In recent years, it has become increasingly common for Chinese companies to turn to overseas markets for growth in segments facing harsh restrictions in China, including video games, sports betting and live streaming. One way of doing this is setting up overseas subsidiaries that position themselves as Western companies.

The most notable example of this is ByteDance, which operates TikTok separately from the Chinese version, Douyin. ByteDance has long maintained that TikTok is operationally independent from its Chinese counterpart, but this has not appeased foreign governments like those in the US and India, which have raised scrutiny of Chinese apps.

Clubhouse provider: the internet is ready for true real-time interaction

Lai likened audio apps to short video apps like TikTok and competitor Kuaishou, offering it as an example of how China has an advantage in developing social audio technologies and related business models.

“In social audio, I believe, across the entire global market, there will be places for Chinese companies,” Lai said. “That’s because Chinese companies have been exploring this vertical for a long time and have developed a very deep understanding, as well as a cohort of talent, be it in terms of products or technologies.”

Not all Chinese audio apps are so concerned about doing business in the domestic market. Live-streaming company Inke recently launched a social audio app called Duihuaba, which looks nearly identical to Clubhouse. Justin Sun, the millennial founder of cryptocurrency platform and BitTorrent owner Tron, recently invested in Two, which he called a Chinese version of Clubhouse.

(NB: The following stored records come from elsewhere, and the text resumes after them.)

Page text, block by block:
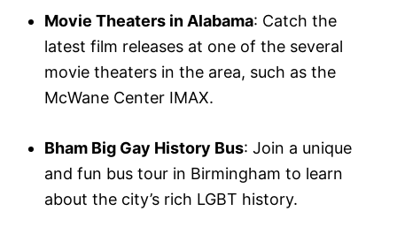
Movie Theaters in Alabama: Catch the
latest film releases at one of the several
movie theaters in the area, such as the
McWane Center IMAX.
Bham Big Gay History Bus: Join a unique
and fun bus tour in Birmingham to learn
about the city’s rich LGBT history.
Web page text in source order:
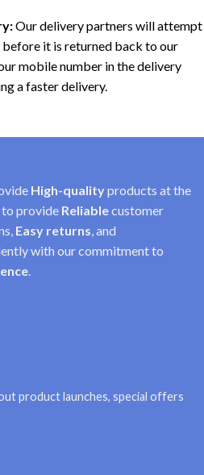
Our delivery partners will attempt
it is returned back to our
mobile number in the delivery
a faster delivery.
High-qualityproducts at the
to provide Reliablecustomer
Easy returns , and
with our commitment to
product launches, special offers
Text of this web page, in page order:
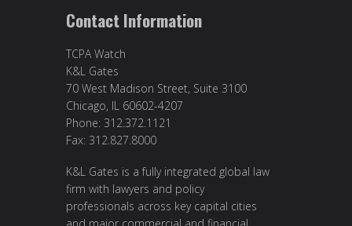
Contact Information
TCPA Watch
K&L Gates
70 West Madison Street, Suite 3100
Chicago, IL 60602-4207
Phone: 312.372.1121
Fax: 312.827.8000
K&L Gates is a fully integrated global law
firm with lawyers and policy
professionals across key capital cities
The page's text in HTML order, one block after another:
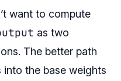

Even as Tiya focuses on user acquisition overseas, Lizhi does not yet make any money from the app. The company still owes its success to its domestic market, where it pulled in 361.5 million yuan (US$55.7 million) in revenue in the third quarter of 2020, a 10 per cent rise over the same period in 2019, according to financial filings.

The bulk of its revenue has come from taking a cut of virtual gifts that listeners give to hosts through its apps, according to its filings, which also show the company’s monthly active users rose 21 per cent to 56.2 million in third quarter, and paying users reached 448,300.